Data Lake Best Practices
For the sake of brevity, this list is limited to the bare essentials:
- Data Lake implementation should be customized to support the specific needs of the enterprise or the industry that will use it.
- Existing data management policies of the enterprise should be supported by the Data Lake implementation.
- Try to automate adding metadata during data ingestion as much as possible.
- A single Data Lake should be able to perform different architectural roles. For some users, a Data Lake will only serve as a digital archive, while other users perform advanced analytics of that data and find new ways to utilize it.
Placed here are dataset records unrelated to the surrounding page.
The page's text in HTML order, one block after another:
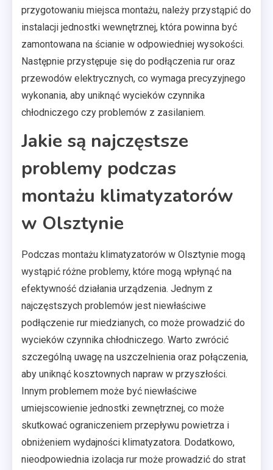
przygotowaniu miejsca montażu, należy przystąpić do
instalacji jednostki wewnętrznej, która powinna być
zamontowana na ścianie w odpowiedniej wysokości.
Następnie przystępuje się do podłączenia rur oraz
przewodów elektrycznych, co wymaga precyzyjnego
wykonania, aby uniknąć wycieków czynnika
chłodniczego czy problemów z zasilaniem.
Jakie są najczęstsze
problemy podczas
montażu klimatyzatorów
w Olsztynie
Podczas montażu klimatyzatorów w Olsztynie mogą
wystąpić różne problemy, które mogą wpłynąć na
efektywność działania urządzenia. Jednym z
najczęstszych problemów jest niewłaściwe
podłączenie rur miedzianych, co może prowadzić do
wycieków czynnika chłodniczego. Warto zwrócić
szczególną uwagę na uszczelnienia oraz połączenia,
aby uniknąć kosztownych napraw w przyszłości.
Innym problemem może być niewłaściwe
umiejscowienie jednostki zewnętrznej, co może
skutkować ograniczeniem przepływu powietrza i
obniżeniem wydajności klimatyzatora. Dodatkowo,
nieodpowiednia izolacja rur może prowadzić do strat

Software Stacks Used in Data Lakes
Software and cloud vendors have developed several software stacks for Data Lake implementation. We will list a few of the more popular ones for reference.
Microsoft Azure
- Azure Data Lake - Integrated Data Lake Solution
- Azure Data Lake Storage - Data Lake Cloud Storage
- Data Lake Analytics - On-demand Analytics Job Service
- HDInsight - Managed Hadoop for Open Source Analytics
Amazon AWS
- Amazon S3 - Data Lake Cloud Storage
- Amazon S3 Glacier - Archive Cloud Storage
- AWS Glue - Prepare Load, and Catalog Data
- AWS Data Exchange - Find and Use Third-Party Data
- Amazon Athena - Interactive Data Lake Analytics
- Amazon EMR - Managed Hadoop Service for Open Source Analytics
- Amazon Kinesis - Real-time Analytics
- Amazon Elasticsearch Service - Operational Analytics and Indexing
- Amazon Quicksight - Dashboards and Visualization
Google Cloud Platform
- Google Cloud Storage - Cloud Storage
- Dataproc - Managed Hadoop Service for Open Source Analytics
- BigQuery - Interactive Data Lake Analytics
The Future of Data Lakes
A Data Lake is a secure, robust, and centralized storage platform that lets you ingest, store, and process structured and unstructured data. Raw data assets are kept intact, while data exploration, analytics, machine learning, reporting, and visualization are performed on the data and tweaked as needed. This means raw data can be reused and repurposed at a later date, without much hassle.
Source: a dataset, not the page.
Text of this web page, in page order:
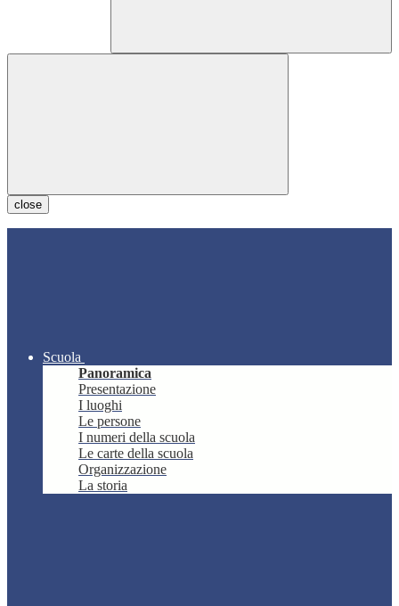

Although many proponents or vendors may make bold promises, Data Lake architecture will never remove the need for traditional databases, nor replace them. It is simply not envisioned or designed to do that. Most daily business operations will continue to rely on traditional database systems. Repetitive and strictly defined tasks—such as sales, invoicing, inventory, banking transactions—are perfectly implemented in traditional databases. Data Lakes work in conjunction with traditional databases to generate more value from data already available to an organization, gaining new insights and discovering new information from existing data.
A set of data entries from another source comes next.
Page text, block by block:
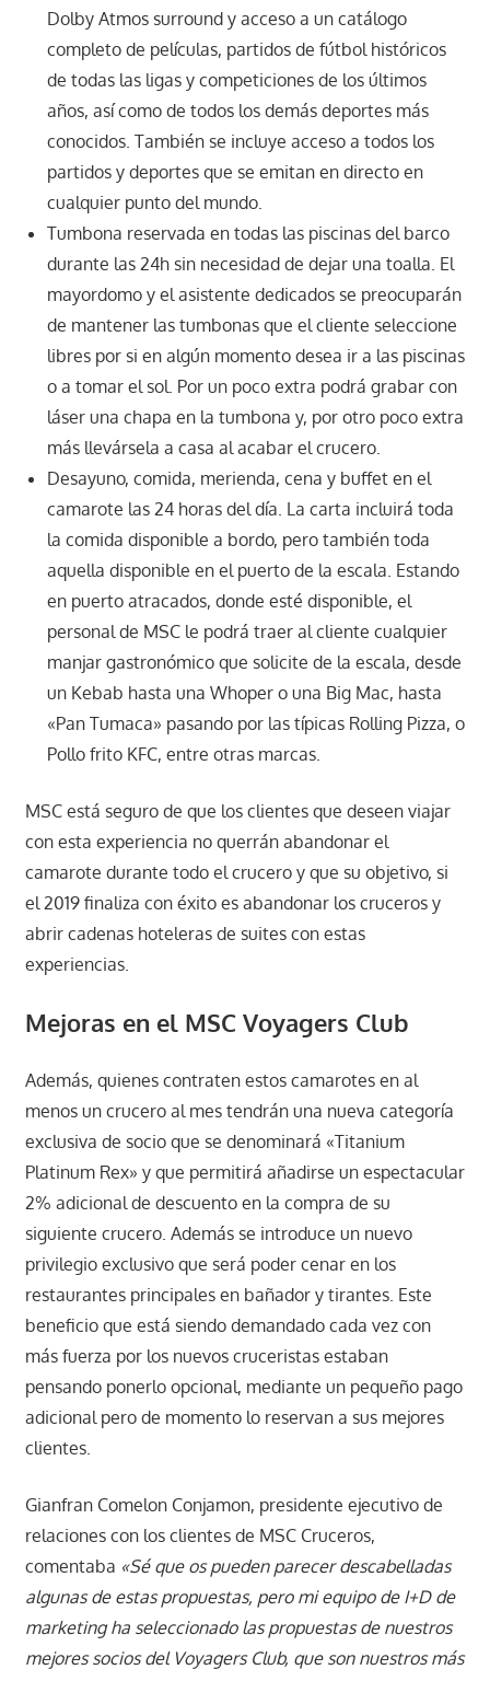
Dolby Atmos surround y acceso a un catálogo
completo de películas, partidos de fútbol históricos
de todas las ligas y competiciones de los últimos
años, así como de todos los demás deportes más
conocidos. También se incluye acceso a todos los
partidos y deportes que se emitan en directo en
cualquier punto del mundo.
Tumbona reservada en todas las piscinas del barco
durante las 24h sin necesidad de dejar una toalla. El
mayordomo y el asistente dedicados se preocuparán
de mantener las tumbonas que el cliente seleccione
libres por si en algún momento desea ir a las piscinas
o a tomar el sol. Por un poco extra podrá grabar con
láser una chapa en la tumbona y, por otro poco extra
más llevársela a casa al acabar el crucero.
Desayuno, comida, merienda, cena y buffet en el
camarote las 24 horas del día. La carta incluirá toda
la comida disponible a bordo, pero también toda
aquella disponible en el puerto de la escala. Estando
en puerto atracados, donde esté disponible, el
personal de MSC le podrá traer al cliente cualquier
manjar gastronómico que solicite de la escala, desde
un Kebab hasta una Whoper o una Big Mac, hasta
«Pan Tumaca» pasando por las típicas Rolling Pizza, o
Pollo frito KFC, entre otras marcas.
MSC está seguro de que los clientes que deseen viajar
con esta experiencia no querrán abandonar el
camarote durante todo el crucero y que su objetivo, si
el 2019 finaliza con éxito es abandonar los cruceros y
abrir cadenas hoteleras de suites con estas
experiencias.
Mejoras en el MSC Voyagers Club
Además, quienes contraten estos camarotes en al
menos un crucero al mes tendrán una nueva categoría
exclusiva de socio que se denominará «Titanium
Platinum Rex» y que permitirá añadirse un espectacular
2% adicional de descuento en la compra de su
siguiente crucero. Además se introduce un nuevo
privilegio exclusivo que será poder cenar en los
restaurantes principales en bañador y tirantes. Este
beneficio que está siendo demandado cada vez con
más fuerza por los nuevos cruceristas estaban
pensando ponerlo opcional, mediante un pequeño pago
adicional pero de momento lo reservan a sus mejores
clientes.
Gianfran Comelon Conjamon, presidente ejecutivo de
relaciones con los clientes de MSC Cruceros,
comentaba «Sé que os pueden parecer descabelladas
algunas de estas propuestas, pero mi equipo de I+D de
marketing ha seleccionado las propuestas de nuestros
mejores socios del Voyagers Club, que son nuestros más

Early implementations of Data Lakes were plagued by the fact that the architecture is designed by data scientists for data scientists. Setting up all different components and tools required highly qualified data engineers. Mining and analyzing data from Data Lakes also faced the same challenge, as it was mostly code-based and required specialized talent. Of course, this was not an issue for huge tech companies that dominate the big data space, thanks to their large pool of skilled software engineers and data scientists. However, new solutions like integrated, turnkey Data Lake platforms and GUI-based user interfaces instead of code-based control could make it much easier for companies to implement and use Data Lakes.
In the future, Data Lake architecture and logic could be used and integrated with large document management systems, various digital archives, public records, health care records, scientific research datasets, and so on.